"Fathia di mana bu?"
"Sebentar lagi bertemu Fathia, Adnan tenang ya." Ujar Arini sembari terus menuntun Adnan untuk mengimbangi langkahnya.
Mereka baru saja tiba di Rumah sakit di mana Fathia melahirkan, tetapi tetap saja wajah Adnan menampilkan ekspresi yang tidak tenang saat Fathia tidak berada dalam pandangannya.
Melihat Adnan panik dan tidak tenang seperti itu, sejujurnya membuat perasaan Anita dan Didi menjadi campur aduk. Sedih dan iba karena sudah lama mereka tidak melihat ekspresi Adnan yang seperti itu, mereka jarang sekali meninggalkan Adnan saat tertidur karena pasti putranya itu akan mencari mereka. Senang karena setelah beberapa bulan mereka tidak satu rumah, secara tidak sadar Adnan mencari orang yang membuatnya aman dan nyaman, karena memang Adnan bertingkah seperti itu jika ditinggalkan orang terdekatnya.
"Fathia!" Dengan setengah berteriak, Adnan memanggil nama istrinya itu sesaat baru saja pintu ruang rawat dibuka ibunya. Ia segera berlari mendekati Fathia dan tak segan memeluknya.
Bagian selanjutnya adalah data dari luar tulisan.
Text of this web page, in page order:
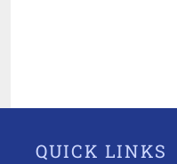
QUICK LINKS
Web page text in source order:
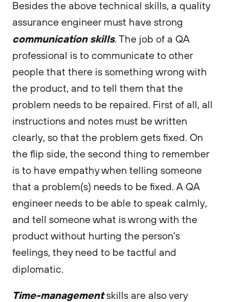
Besides the above technical skills, a quality
assurance engineer must have strong
communication skills. The job of a QA
professional is to communicate to other
people that there is something wrong with
the product, and to tell them that the
problem needs to be repaired. First of all, all
instructions and notes must be written
clearly, so that the problem gets fixed. On
the flip side, the second thing to remember
is to have empathy when telling someone
that a problem(s) needs to be fixed. A QA
engineer needs to be able to speak calmly,
and tell someone what is wrong with the
product without hurting the person's
feelings, they need to be tactful and
diplomatic.
Time-managementskills are also very
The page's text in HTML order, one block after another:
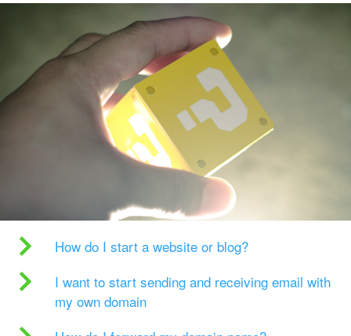
How do I start a website or blog?
I want to start sending and receiving email with
my own domain
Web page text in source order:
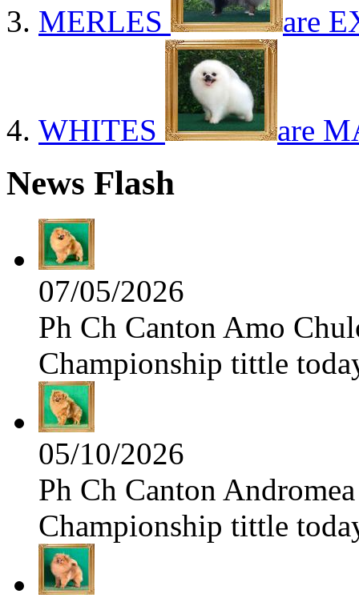
MERLES are
WHITES are
News Flash
07/05/2026
Ph Ch Canton Amo
Championship tittle
05/10/2026
Ph Ch Canton
Championship tittle
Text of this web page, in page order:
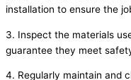
installation to ensure the
3. Inspect the materials
guarantee they meet
4. Regularly maintain and
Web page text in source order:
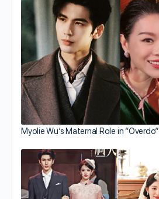
Myolie Wu’s Maternal Role in “Overdo”
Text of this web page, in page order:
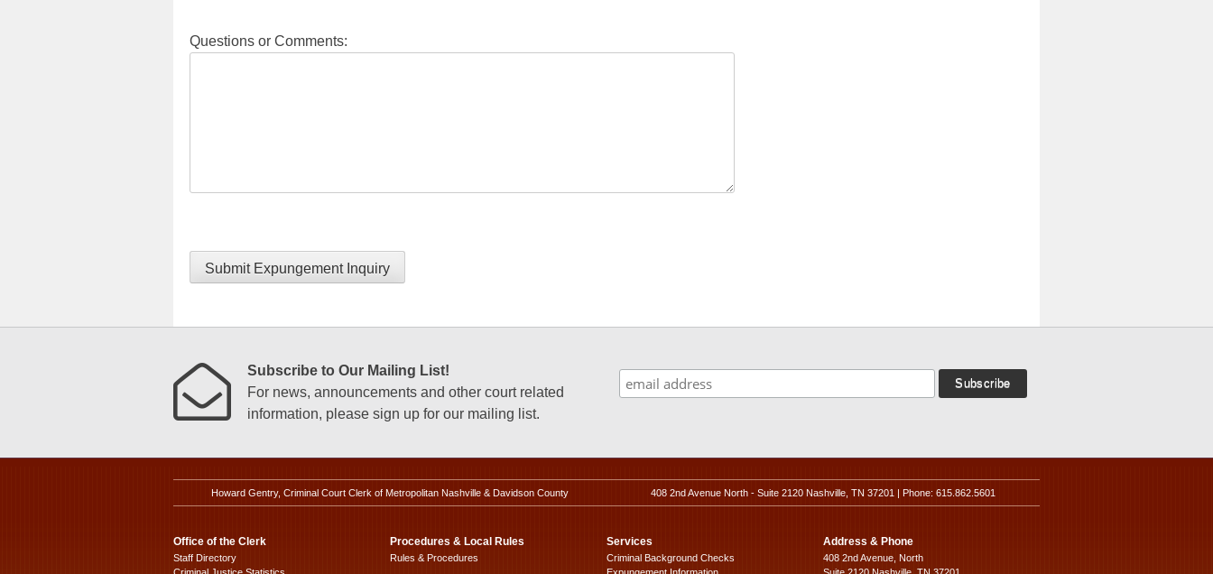
Questions or Comments:
Submit Expungement Inquiry
Subscribe to Our Mailing List!
For news, announcements and other court related
information, please sign up for our mailing list.
Howard Gentry, Criminal Court Clerk of Metropolitan Nashville & Davidson County 408 2nd Avenue North - Suite 2120 Nashville, TN 37201 | Phone: 615.862.5601
Office of the Clerk
Staff Directory
Procedures & Local Rules
Rules & Procedures
Services
Criminal Background Checks
Address & Phone
408 2nd Avenue, North
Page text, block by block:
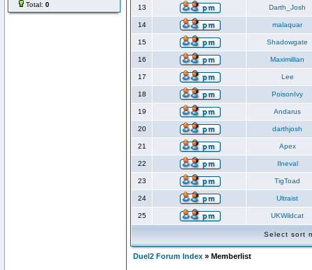
Total: 0 13 Darth_Josh
14 malaquar
15 Shadowgate
16 Maximillian
17 Lee
18 PoisonIvy
19 Andarus
20 darthjosh
21 Apex
22 Ilneval
23 TigToad
24 Ultraist
25 UKWildcat
Select sort
Duel2 Forum Index » Memberlist
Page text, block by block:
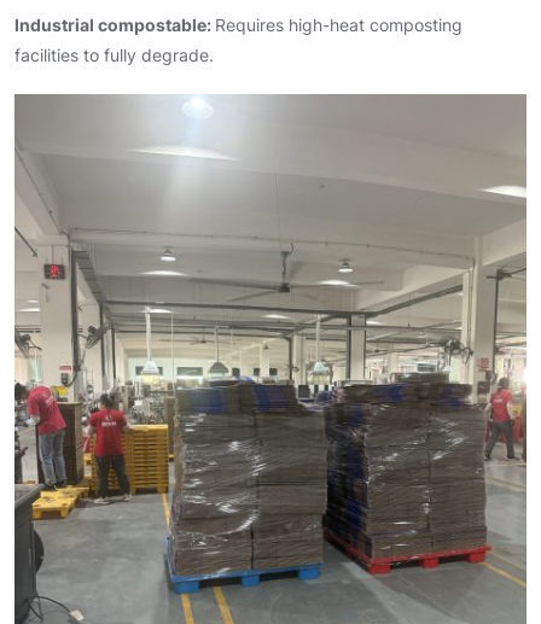
Industrial compostable: Requires high-heat composting
facilities to fully degrade.
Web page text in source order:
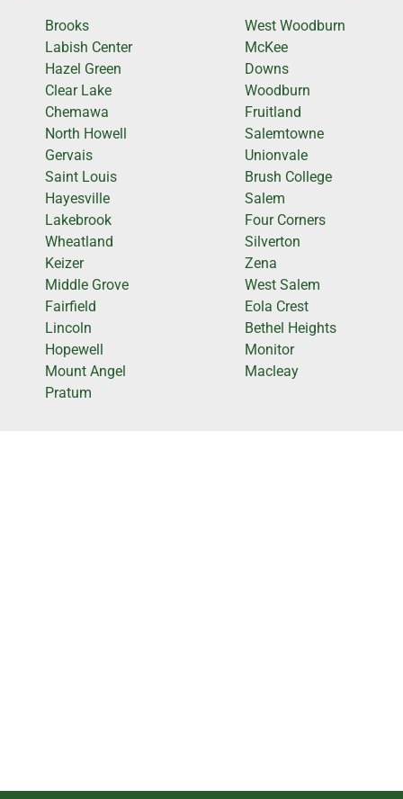
Brooks
Labish Center
Hazel Green
Clear Lake
Chemawa
North Howell
Gervais
Saint Louis
Hayesville
Lakebrook
Wheatland
Keizer
Middle Grove
Fairfield
Lincoln
Hopewell
Mount Angel
Pratum
West Woodburn
McKee
Downs
Woodburn
Fruitland
Salemtowne
Unionvale
Brush College
Salem
Four Corners
Silverton
Zena
West Salem
Eola Crest
Bethel Heights
Monitor
Macleay
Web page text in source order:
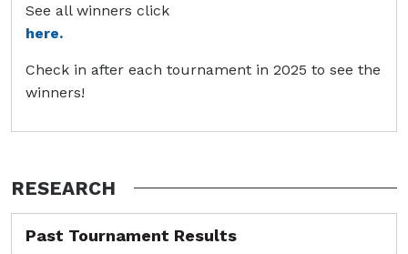
See all winners click
here.
Check in after each tournament in 2025 to see the
winners!
RESEARCH
Past Tournament Results

Kalila hanya menatap bingung Adnan yang bertingkah seperti sudah lama tak bertemu dengan kakak iparnya itu, ya walaupun pelukan memang selalu dilakukannya ketika Adnan bertemu dengan orang terdekatnya.
"Adnan jangan kelamaan peluknya, Fathia sedang istirahat." Tegur Arini.
Adnan pun mengendurkan pelukannya, tetapi matanya tetap menatap Fathia, seperti meminta penjelasan.
"Maaf ya Fathia tinggal tadi, soalnya perut Fathia sakit sekali pagi tadi, jadi pergi ke sini."
"Sakit perut? Sekarang bagaimana? Fathia sudah minum obat?"
Fathia sedikit terkekeh melihat respon Adnan yang terlihat ekspresif sekali sekarang, jarang sekali ia melihat suaminya seperti ini.
"Sudah tidak sakit, karena bayinya sudah lahir. Adnan mau melihat bayinya?"
Adnan sebenarnya bingung, tetapi ia hanya menganggukan kepala saja saat bisa mencerna kalimat terakhir yang Fathia utarakan.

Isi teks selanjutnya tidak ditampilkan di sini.